Le déclenchement s’appuie sur la vigilance météorologique publiée par Météo-France, jaune, orange ou rouge pour canicule, et non sur une température relevée dans les locaux. C’est la vigilance en vigueur sur votre département qui fait foi.
Comment ce calcul fonctionne
Nous partons d’une base physiologique liée à l’intensité de l’effort : environ 1 litre par jour pour un poste sédentaire, 1,8 litre pour un effort modéré, 2,6 litres pour un effort soutenu ou du port de charges. À cela s’ajoute un supplément d’environ 0,12 litre par degré au-dessus de 25 °C.
Le résultat est ensuite comparé au plancher réglementaire de 3 litres. Si votre situation relève de ce plancher, extérieur ou locaux non climatisés en période de chaleur, c’est le plancher qui s’applique, même lorsque le calcul physiologique donne moins.
Questions fréquentes
Combien de litres d’eau l’employeur doit-il fournir par jour et par salarié ?
Depuis le décret du 27 mai 2025, entré en vigueur le 1er juillet 2025, la quantité ne peut pas être inférieure à 3 litres par jour et par travailleur pour les travaux effectués à l’extérieur ou dans des locaux non climatisés en période de chaleur. En dehors de ces situations, le Code du travail impose de l’eau potable et fraîche sans fixer de volume chiffré.

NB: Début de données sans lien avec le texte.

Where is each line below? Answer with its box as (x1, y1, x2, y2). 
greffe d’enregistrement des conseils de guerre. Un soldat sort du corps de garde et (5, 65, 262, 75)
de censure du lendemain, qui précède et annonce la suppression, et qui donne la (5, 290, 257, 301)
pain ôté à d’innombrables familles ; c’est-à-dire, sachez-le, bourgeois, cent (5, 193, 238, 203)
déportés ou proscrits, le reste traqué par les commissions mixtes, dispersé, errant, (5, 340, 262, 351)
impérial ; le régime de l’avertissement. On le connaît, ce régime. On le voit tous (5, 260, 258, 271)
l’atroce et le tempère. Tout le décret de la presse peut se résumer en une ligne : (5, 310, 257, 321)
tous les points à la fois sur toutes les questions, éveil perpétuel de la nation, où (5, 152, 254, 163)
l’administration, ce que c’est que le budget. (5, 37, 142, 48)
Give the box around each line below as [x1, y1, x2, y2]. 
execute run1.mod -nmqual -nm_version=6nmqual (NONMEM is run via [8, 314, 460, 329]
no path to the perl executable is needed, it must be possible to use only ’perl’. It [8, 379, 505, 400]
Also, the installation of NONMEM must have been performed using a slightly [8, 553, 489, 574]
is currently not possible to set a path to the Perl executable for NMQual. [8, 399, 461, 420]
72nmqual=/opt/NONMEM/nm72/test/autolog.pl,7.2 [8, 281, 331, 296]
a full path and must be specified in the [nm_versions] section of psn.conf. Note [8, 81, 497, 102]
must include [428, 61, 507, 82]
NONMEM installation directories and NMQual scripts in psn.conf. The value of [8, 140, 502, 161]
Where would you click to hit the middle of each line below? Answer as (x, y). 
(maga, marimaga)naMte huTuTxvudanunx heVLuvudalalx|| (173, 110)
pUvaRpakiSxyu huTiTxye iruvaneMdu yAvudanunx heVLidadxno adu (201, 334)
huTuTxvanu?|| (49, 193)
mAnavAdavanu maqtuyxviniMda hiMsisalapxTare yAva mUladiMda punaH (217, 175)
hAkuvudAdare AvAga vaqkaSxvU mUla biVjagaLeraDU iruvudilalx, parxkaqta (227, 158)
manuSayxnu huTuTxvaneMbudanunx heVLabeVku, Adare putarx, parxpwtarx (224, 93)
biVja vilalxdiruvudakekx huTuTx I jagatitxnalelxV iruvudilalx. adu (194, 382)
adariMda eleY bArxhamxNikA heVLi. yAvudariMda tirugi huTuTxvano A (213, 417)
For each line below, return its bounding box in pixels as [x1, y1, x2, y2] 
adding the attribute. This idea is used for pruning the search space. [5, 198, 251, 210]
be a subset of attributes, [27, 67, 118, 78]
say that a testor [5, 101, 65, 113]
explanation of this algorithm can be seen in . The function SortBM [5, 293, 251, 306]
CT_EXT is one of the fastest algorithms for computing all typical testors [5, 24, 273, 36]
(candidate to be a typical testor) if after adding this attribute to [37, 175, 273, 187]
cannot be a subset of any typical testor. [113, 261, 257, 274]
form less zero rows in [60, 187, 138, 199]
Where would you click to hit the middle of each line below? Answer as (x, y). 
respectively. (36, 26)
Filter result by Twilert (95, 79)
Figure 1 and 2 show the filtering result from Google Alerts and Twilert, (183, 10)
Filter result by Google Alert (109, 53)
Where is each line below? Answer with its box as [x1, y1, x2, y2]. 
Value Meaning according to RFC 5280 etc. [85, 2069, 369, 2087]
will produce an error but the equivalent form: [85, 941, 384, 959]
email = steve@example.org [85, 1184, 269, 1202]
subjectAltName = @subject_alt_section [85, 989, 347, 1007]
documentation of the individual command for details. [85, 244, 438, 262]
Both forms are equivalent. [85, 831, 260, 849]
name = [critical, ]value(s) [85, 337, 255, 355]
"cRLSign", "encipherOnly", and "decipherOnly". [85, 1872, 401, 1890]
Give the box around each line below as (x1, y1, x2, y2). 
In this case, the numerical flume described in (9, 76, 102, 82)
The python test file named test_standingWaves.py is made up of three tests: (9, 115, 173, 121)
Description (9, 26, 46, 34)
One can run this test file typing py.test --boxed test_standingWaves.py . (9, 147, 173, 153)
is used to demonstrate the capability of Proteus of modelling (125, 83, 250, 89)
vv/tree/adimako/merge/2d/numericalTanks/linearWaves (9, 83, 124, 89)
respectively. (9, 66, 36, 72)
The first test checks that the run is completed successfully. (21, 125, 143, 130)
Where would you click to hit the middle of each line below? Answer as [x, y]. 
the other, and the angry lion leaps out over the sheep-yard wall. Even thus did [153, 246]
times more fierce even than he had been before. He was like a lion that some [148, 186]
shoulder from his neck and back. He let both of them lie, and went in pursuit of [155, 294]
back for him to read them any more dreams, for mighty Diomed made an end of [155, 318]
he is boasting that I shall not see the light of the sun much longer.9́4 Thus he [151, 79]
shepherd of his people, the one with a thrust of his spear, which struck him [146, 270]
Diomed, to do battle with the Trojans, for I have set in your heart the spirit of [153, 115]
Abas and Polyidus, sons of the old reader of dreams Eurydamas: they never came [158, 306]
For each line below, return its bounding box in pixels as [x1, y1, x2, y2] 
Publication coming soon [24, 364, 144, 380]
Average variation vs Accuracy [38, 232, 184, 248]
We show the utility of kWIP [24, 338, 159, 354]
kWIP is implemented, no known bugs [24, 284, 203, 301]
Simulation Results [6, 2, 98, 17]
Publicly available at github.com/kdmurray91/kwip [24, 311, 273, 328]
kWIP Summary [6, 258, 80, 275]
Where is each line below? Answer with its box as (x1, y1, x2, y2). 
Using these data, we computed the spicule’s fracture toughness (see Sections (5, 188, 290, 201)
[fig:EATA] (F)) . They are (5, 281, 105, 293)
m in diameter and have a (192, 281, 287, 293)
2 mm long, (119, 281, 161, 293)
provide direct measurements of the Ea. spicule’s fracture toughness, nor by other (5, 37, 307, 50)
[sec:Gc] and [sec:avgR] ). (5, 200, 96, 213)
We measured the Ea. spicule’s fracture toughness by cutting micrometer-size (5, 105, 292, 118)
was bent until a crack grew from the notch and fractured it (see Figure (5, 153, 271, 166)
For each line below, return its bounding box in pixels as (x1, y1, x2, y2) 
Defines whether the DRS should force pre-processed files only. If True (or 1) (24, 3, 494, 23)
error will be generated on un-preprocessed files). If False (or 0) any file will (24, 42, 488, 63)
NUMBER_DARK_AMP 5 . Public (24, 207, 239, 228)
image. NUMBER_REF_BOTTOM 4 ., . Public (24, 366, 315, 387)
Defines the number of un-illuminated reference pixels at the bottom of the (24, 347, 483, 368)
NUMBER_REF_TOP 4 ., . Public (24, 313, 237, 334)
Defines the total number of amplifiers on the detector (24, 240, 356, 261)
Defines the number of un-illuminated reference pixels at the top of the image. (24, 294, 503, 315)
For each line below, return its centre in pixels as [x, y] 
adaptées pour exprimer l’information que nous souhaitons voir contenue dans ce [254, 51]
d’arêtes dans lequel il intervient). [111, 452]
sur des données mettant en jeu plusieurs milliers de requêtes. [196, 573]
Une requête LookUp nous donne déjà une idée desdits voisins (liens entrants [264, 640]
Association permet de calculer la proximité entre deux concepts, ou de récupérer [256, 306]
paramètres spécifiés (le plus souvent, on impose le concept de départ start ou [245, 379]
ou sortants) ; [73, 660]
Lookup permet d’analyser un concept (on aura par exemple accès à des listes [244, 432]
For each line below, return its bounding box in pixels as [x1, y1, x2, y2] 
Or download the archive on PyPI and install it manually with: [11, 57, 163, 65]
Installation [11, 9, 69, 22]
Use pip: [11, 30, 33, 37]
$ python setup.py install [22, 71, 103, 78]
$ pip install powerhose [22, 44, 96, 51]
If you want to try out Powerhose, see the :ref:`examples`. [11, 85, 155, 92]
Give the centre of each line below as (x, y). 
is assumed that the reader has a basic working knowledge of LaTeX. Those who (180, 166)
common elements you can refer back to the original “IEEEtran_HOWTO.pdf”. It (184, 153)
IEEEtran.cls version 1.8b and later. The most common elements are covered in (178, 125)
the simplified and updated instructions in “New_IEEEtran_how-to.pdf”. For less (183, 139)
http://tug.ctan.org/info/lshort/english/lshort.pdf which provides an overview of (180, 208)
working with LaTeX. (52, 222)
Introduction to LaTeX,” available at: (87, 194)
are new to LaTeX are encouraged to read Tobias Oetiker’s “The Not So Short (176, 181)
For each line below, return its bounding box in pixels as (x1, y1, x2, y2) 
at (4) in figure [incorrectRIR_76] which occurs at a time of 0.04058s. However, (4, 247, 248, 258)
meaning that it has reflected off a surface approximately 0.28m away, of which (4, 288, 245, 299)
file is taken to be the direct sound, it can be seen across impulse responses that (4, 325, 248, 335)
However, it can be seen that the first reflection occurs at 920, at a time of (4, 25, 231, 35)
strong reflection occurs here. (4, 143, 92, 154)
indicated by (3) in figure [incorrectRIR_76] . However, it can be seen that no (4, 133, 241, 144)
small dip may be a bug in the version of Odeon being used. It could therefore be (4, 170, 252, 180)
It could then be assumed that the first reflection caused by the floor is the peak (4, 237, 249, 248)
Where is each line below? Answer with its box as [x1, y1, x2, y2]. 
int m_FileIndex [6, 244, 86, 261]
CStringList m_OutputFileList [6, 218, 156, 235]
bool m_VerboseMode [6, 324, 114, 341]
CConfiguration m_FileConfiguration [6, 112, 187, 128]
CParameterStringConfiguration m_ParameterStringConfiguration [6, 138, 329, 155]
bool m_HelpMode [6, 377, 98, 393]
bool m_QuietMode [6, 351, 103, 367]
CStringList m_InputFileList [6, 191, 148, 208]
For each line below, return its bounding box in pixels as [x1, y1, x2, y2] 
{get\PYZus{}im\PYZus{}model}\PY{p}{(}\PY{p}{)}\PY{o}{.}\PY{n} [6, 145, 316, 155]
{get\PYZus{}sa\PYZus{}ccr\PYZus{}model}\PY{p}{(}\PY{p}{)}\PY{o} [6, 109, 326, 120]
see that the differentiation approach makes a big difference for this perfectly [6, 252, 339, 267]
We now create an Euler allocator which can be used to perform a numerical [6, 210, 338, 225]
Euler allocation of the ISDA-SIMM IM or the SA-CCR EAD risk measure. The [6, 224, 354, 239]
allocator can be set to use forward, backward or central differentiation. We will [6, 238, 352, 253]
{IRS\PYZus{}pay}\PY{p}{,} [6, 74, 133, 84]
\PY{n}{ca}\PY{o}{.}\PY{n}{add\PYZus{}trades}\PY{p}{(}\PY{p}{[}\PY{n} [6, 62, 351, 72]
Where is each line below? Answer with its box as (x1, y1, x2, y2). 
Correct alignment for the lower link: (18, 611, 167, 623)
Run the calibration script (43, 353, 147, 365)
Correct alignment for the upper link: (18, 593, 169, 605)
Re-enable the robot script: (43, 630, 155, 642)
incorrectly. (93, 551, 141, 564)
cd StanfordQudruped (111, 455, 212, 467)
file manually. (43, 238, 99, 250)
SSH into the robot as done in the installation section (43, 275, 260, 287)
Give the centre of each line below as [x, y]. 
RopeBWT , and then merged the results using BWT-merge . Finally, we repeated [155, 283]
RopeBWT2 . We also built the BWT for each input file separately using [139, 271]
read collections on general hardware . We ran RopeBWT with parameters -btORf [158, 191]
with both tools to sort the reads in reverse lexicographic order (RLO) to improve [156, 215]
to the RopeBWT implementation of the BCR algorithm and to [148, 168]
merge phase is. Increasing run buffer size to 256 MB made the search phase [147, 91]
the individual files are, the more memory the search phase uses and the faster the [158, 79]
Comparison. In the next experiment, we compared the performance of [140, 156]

Que change exactement le décret chaleur de 2025 ?
Il ajoute le mot « fraîche » à l’obligation de l’article R4225-2, impose de maintenir l’eau au frais tout au long de la journée, notamment pour les postes en extérieur, et fixe le plancher de 3 litres par jour et par travailleur en épisode de chaleur intense pour l’extérieur et les locaux non climatisés.
À partir de quelle température parle-t-on d’épisode de chaleur intense ?
Le déclenchement s’appuie sur la vigilance météorologique jaune, orange ou rouge pour canicule publiée par Météo-France, et non sur un seuil de température lu dans les locaux. L’employeur doit donc suivre la vigilance en vigueur sur son département.
L’eau du robinet suffit-elle à satisfaire l’obligation ?
Elle satisfait la potabilité mais rarement la fraîcheur et l’accessibilité. Un robinet de sanitaires ne constitue pas un point de boisson, et rien n’y maintient l’eau au frais. C’est précisément le rôle d’une fontaine réfrigérée raccordée au réseau.
Faut-il fournir des bouteilles individuelles ?
Non, rien ne l’impose. Ce qui est imposé, c’est la mise à disposition d’eau potable et fraîche en quantité suffisante, et un moyen de la maintenir au frais. Une fontaine et des contenants réutilisables y répondent, sans créer le volume de déchets d’une distribution de bouteilles.